The vaccination coverage of HPV vaccine among adolescents has been increasing for several years but remains insufficient. In 2020, it was estimated at 41% for one dose at age 15 (vs. 35% in 2019) and 33% for the complete regimen at age 16 (vs. 28% in 2019).
In addition to improving the vaccination of young girls, the vaccination of boys, recommended since 2021, will reduce the transmission of papillomaviruses and protect future generations, regardless of gender, against related diseases. to HPVs.
Vaccination-info-service.fr: a reference site accessible to all audiences
The institutional reference site on vaccination, Vaccination-info-service, allows everyone to access factual, practical and scientific information on vaccination at different ages of life, with focus by disease and resources for reliable content. L’space dedicated to vaccination against human papillomavirus infections (HPV) answers the various questions through several sections: “Who should be vaccinated and why? “, “Efficacy and impact”, “Main contraindications”… The site also has a “Pro Space”, specially designed for health professionals, key players in vaccination.

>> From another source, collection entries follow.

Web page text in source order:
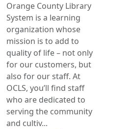
Orange County Library
System is a learning
organization whose
mission is to add to
quality of life – not only
for our customers, but
also for our staff. At
OCLS, you’ll find staff
who are dedicated to
serving the community
and cultiv...
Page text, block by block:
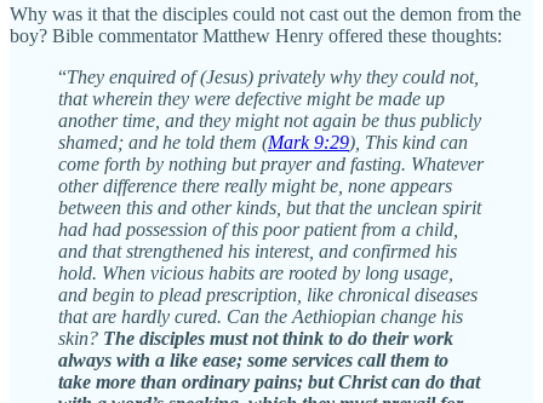
Why was it that the disciples could not cast out the demon from the
boy? Bible commentator Matthew Henry offered these thoughts:
“They enquired of (Jesus) privately why they could not,
that wherein they were defective might be made up
another time, and they might not again be thus publicly
shamed; and he told them (Mark 9:29), This kind can
come forth by nothing but prayer and fasting. Whatever
other difference there really might be, none appears
between this and other kinds, but that the unclean spirit
had had possession of this poor patient from a child,
and that strengthened his interest, and confirmed his
hold. When vicious habits are rooted by long usage,
and begin to plead prescription, like chronical diseases
that are hardly cured. Can the Aethiopian change his
skin? The disciples must not think to do their work
always with a like ease; some services call them to
take more than ordinary pains; but Christ can do that
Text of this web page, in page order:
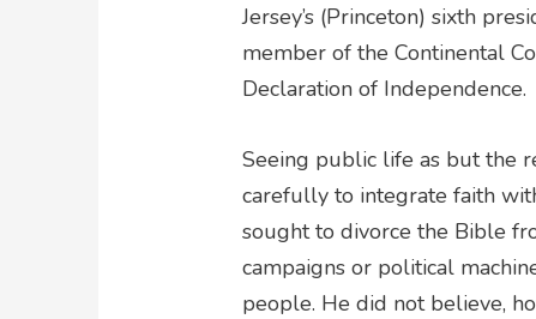
Jersey’s (Princeton) sixth
member of the Continental
Declaration of Independence.
Seeing public life as but the
carefully to integrate faith
sought to divorce the Bible
campaigns or political
people. He did not believe,
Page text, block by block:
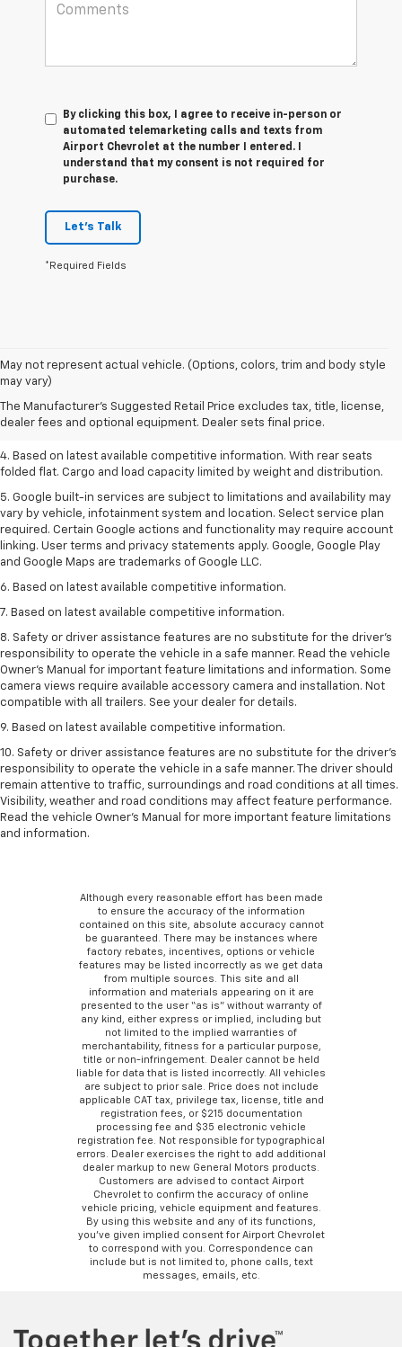
By clicking this box, I agree to receive in-person or
automated telemarketing calls and texts from
Airport Chevrolet at the number I entered. I
understand that my consent is not required for
purchase.
Let's Talk
*Required Fields
May not represent actual vehicle. (Options, colors, trim and body style
may vary)
The Manufacturer's Suggested Retail Price excludes tax, title, license,
dealer fees and optional equipment. Dealer sets final price.
1. The Manufacturer’s Suggested Retail Price excludes tax, title, license,
dealer fees and optional equipment. Dealer sets the final price.
2. Based on latest available competitive information.
3. Late availability. With available Duramax 3.0L Turbo-Diesel engine.
4. Based on latest available competitive information. With rear seats
folded flat. Cargo and load capacity limited by weight and distribution.
5. Google built-in services are subject to limitations and availability may
vary by vehicle, infotainment system and location. Select service plan
required. Certain Google actions and functionality may require account
linking. User terms and privacy statements apply. Google, Google Play
and Google Maps are trademarks of Google LLC.
6. Based on latest available competitive information.
7. Based on latest available competitive information.
8. Safety or driver assistance features are no substitute for the driver’s
responsibility to operate the vehicle in a safe manner. Read the vehicle
Owner’s Manual for important feature limitations and information. Some
camera views require available accessory camera and installation. Not
compatible with all trailers. See your dealer for details.
9. Based on latest available competitive information.
10. Safety or driver assistance features are no substitute for the driver’s
responsibility to operate the vehicle in a safe manner. The driver should
remain attentive to traffic, surroundings and road conditions at all times.
Visibility, weather and road conditions may affect feature performance.
Read the vehicle Owner’s Manual for more important feature limitations
and information.
Although every reasonable effort has been made
to ensure the accuracy of the information
contained on this site, absolute accuracy cannot
be guaranteed. There may be instances where
factory rebates, incentives, options or vehicle
features may be listed incorrectly as we get data
from multiple sources. This site and all
information and materials appearing on it are
presented to the user “as is” without warranty of
any kind, either express or implied, including but
not limited to the implied warranties of
merchantability, fitness for a particular purpose,
title or non-infringement. Dealer cannot be held
liable for data that is listed incorrectly. All vehicles
are subject to prior sale. Price does not include
applicable CAT tax, privilege tax, license, title and
registration fees, or $215 documentation
processing fee and $35 electronic vehicle
registration fee. Not responsible for typographical
errors. Dealer exercises the right to add additional
dealer markup to new General Motors products.
Customers are advised to contact Airport
Chevrolet to confirm the accuracy of online
vehicle pricing, vehicle equipment and features.
By using this website and any of its functions,
you’ve given implied consent for Airport Chevrolet
to correspond with you. Correspondence can
include but is not limited to, phone calls, text
messages, emails, etc.
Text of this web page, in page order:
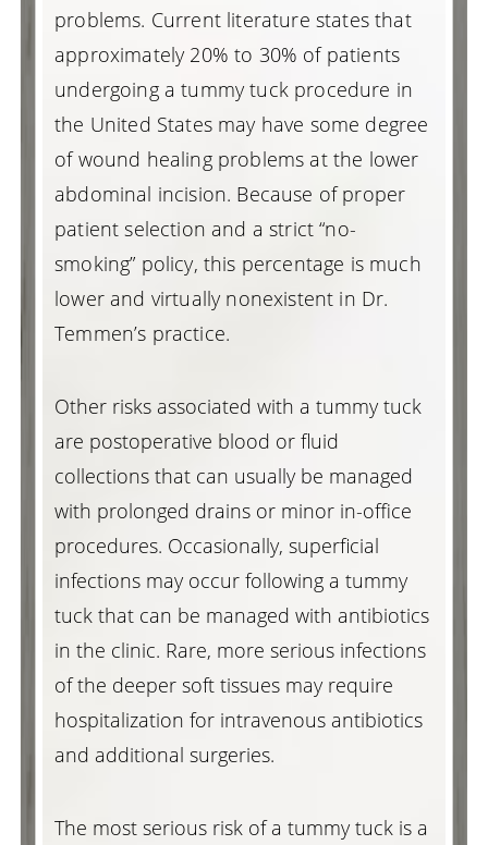
problems. Current literature states that
approximately 20% to 30% of patients
undergoing a tummy tuck procedure in
the United States may have some degree
of wound healing problems at the lower
abdominal incision. Because of proper
patient selection and a strict “no-
smoking” policy, this percentage is much
lower and virtually nonexistent in Dr.
Temmen’s practice.
Other risks associated with a tummy tuck
are postoperative blood or fluid
collections that can usually be managed
with prolonged drains or minor in-office
procedures. Occasionally, superficial
infections may occur following a tummy
tuck that can be managed with antibiotics
in the clinic. Rare, more serious infections
of the deeper soft tissues may require
hospitalization for intravenous antibiotics
and additional surgeries.
The most serious risk of a tummy tuck is a
Reset Settings
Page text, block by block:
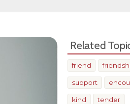
Related
friend
support
kind tender
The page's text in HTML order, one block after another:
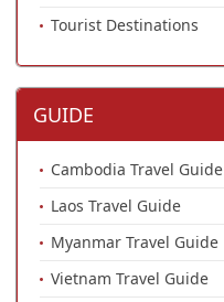
Tourist Destinations
GUIDE
Cambodia Travel Guide
Laos Travel Guide
Myanmar Travel Guide
Vietnam Travel Guide
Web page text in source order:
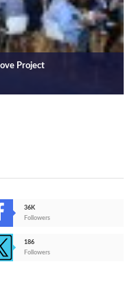
Consultancy
36K
Followers
186
Followers
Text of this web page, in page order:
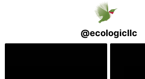
@ecologicllc
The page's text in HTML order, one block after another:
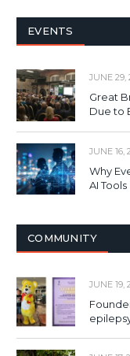
EVENTS
JUNE 29,
Great
Due to
JUNE 16,
Why
AI Tools
COMMUNITY
JUNE 19,
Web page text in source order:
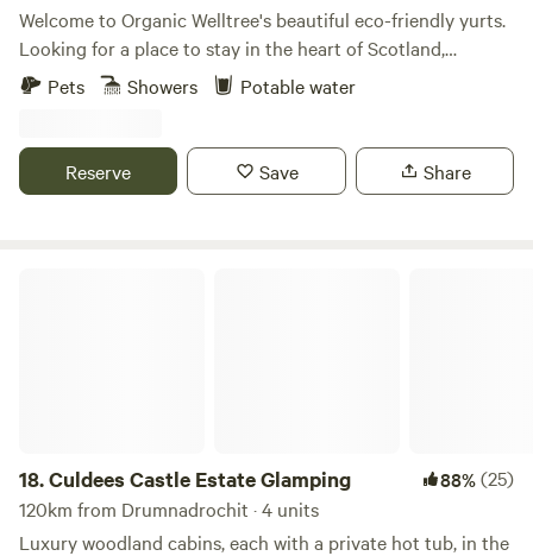
Welcome to Organic Welltree's beautiful eco-friendly yurts.
Looking for a place to stay in the heart of Scotland,
Perthshire for that perfect organic, vegetarian or vegan
our well equipped yurts like a Home from home no matter
where you’re from, a place to relax, enjoy nature and escape
Pets Showers Potable water
Reserve Save Share
18.Culdees Castle Estate Glamping 88%(25)
120km from Drumnadrochit · 4 units
Luxury woodland cabins, each with a private hot tub, in the
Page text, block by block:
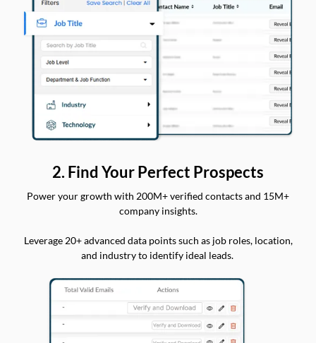
2. Find Your Perfect Prospects
Power your growth with 200M+ verified contacts and 15M+
company insights.
Leverage 20+ advanced data points such as job roles, location,
and industry to identify ideal leads.
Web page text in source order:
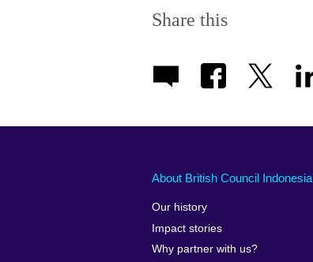
Share this
About British Council Indonesia
Our history
Impact stories
Why partner with us?
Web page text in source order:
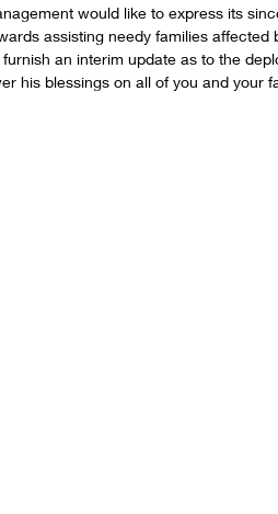
would like to express its
assisting needy families
an interim update as to the
his blessings on all of you and your
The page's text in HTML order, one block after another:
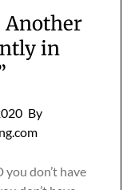
Another
in
By
you don’t have
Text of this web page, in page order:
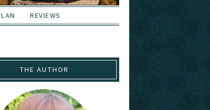
REVIEWS
THE AUTHOR
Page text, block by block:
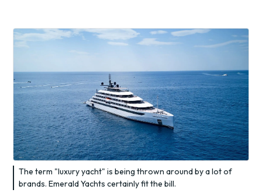
The term "luxury yacht" is being thrown around by a lot of
brands. Emerald Yachts certainly fit the bill.
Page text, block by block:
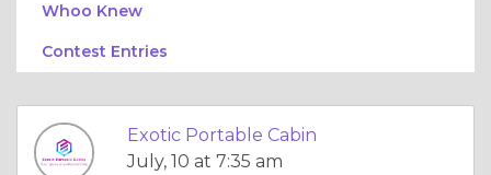
Whoo Knew
Contest Entries
Exotic Portable Cabin
July, 10 at 7:35 am
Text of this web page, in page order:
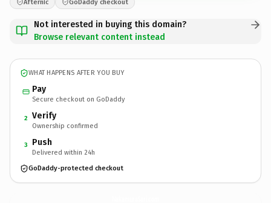
Afternic GoDaddy checkout
Not interested in buying this domain?
Browse relevant content instead
WHAT HAPPENS AFTER YOU BUY
Pay
Secure checkout on GoDaddy
2 Verify
Ownership confirmed
3 Push
Delivered within 24h
GoDaddy-protected checkout

- To find out more, you can also download the leaflet: Human papillomavirus infections – The 5 good reasons to get vaccinated
Raising women’s awareness of the importance and benefits of preventing cervical cancer
To make women aware of this screening, the National Cancer Institute has developed a program of audio chronicles which it offers to more than 1,000 radio stations, web radio stations and websites in mainland France and overseas territories with versions in creole language. Health professionals and experts come back to the key points of this screening.
In addition, women who have not carried out the screening within the recommended time intervals receive a letter inviting them to carry out the examination. This is accompanied by a information leaflet presenting the approach, the challenges of this screening and the various health professionals they can contact.
For health professionals in charge of the gynecological follow-up of women, the National Cancer Institute offers a interactive tool. This device allows each of them (gynecologist, general practitioner, midwife and pathologist) to visualize the stages of their intervention in this screening. It also provides access to examinations recommended according to the profile of women, to reference documents and to information documents for the general public.
This screening approach complements a prevention strategy via vaccination against HPV.